Additional Insured Not Subject To Cross-Insured Exclusion
Gemini Insurance Company v. Delos Insurance Company
(Cal. Ct. of App., 2d Dist.), filed December 6, 2012
Delos Insurance Company insured a restaurant called Bobby’s Focsle and its owners. Bobby’s landlord was Loch Lomond Marina. Loch Lomond was named as an additional insured under Bobby’s policy.
A fire at Bobby’s caused damage to Loch Lomond’s property, and to another business, both of which had property insurance with Gemini Insurance Company.
Gemini paid its insureds and then filed a subrogation action against Bobby’s. Delos paid Gemini’s claim with respect to the other business, but refused to pay Gemini’s claim with respect to Loch Lomond. It asserted that because Loch Lomond was an additional insured under Bobby’s policy, an exclusion for claims between insureds applied and barred coverage.

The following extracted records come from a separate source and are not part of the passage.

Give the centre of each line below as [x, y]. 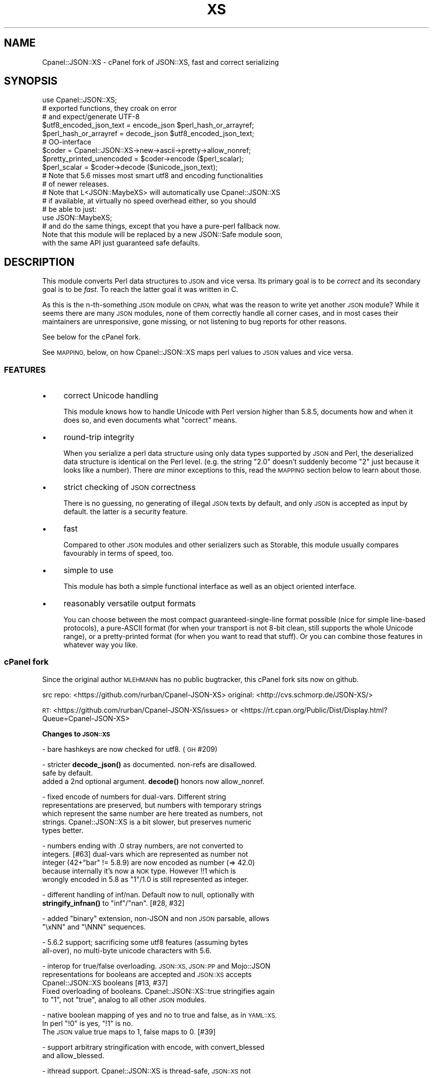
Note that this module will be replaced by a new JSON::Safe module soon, [162, 235]
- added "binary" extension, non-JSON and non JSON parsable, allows [156, 918]
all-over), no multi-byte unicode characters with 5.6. [127, 950]
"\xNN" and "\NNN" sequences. [94, 927]
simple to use [88, 570]
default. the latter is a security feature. [126, 512]
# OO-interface [67, 142]
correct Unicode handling [111, 396]
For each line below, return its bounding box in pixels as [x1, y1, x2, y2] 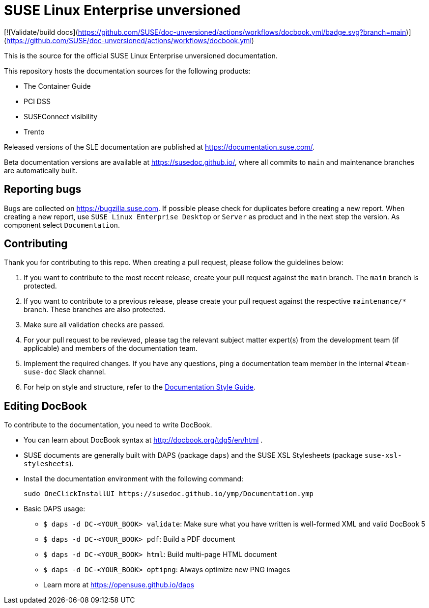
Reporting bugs [4, 183, 82, 196]
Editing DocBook [4, 399, 87, 412]
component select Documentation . [4, 220, 120, 229]
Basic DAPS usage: [24, 504, 86, 513]
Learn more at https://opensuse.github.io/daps [43, 581, 195, 589]
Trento [24, 127, 45, 136]
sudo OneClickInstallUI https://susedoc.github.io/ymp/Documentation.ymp [24, 490, 314, 498]
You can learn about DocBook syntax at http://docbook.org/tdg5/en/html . [24, 436, 263, 445]
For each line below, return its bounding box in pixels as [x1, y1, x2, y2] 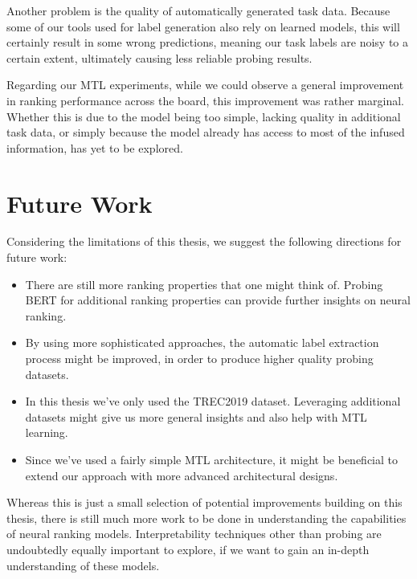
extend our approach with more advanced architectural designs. [25, 467, 338, 483]
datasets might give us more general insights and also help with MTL [25, 408, 367, 425]
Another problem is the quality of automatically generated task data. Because [6, 2, 390, 18]
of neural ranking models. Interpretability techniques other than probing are [6, 525, 382, 542]
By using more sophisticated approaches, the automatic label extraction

In the ensuing coverage litigation, the trial court found that the additional insured endorsement did not make Loch Lomond an “insured” such that the interinsured exclusion applied.
HOLDING & REASONING
The Court of Appeal affirmed.
The court focused on the endorsement that named Loch Lomond as an additional insured. It was titled “Additional Insured – Managers or Lessors of Premises” and read in part: “Who is an Insured (section II) is amended to include as an insured the person or organization shown in the Schedule but only with respect to such person or organization’s liability which both (1) arises out of the ownership, maintenance or use of that part of the premises leased to you and shown in the Schedule, and (2) occurs on that part of the premises leased to you and shown in the Schedule, and (3) results from and by reason of your act or omission or an act or omission of your agent or employee in the course of your operations at that part of the premises leased to you and shown in the Schedule.”
Under that endorsement, Loch Lomond is an additional insured only when and where it faces liability arising from Bobby’s acts, undertaken in the course of Bobby’s operations on the leased premises. It is designed to protect parties who are not named insureds from exposure to vicarious liability for acts of the named insured.
The court’s decision is consistent with the purpose of policy exclusions for claims between insureds. Such provisions exist to avoid issues of collusion that may arise when insureds, such as family members or business partners, sue each other. In such actions, one insured may benefit from having its insurer pay another insured. As such, the insured against whom a claim is made may have no incentive to let the adversary system develop the truth. In contrast, when one is an insured only in the circumstances of a landlord who is sued vicariously, those issues do not exist.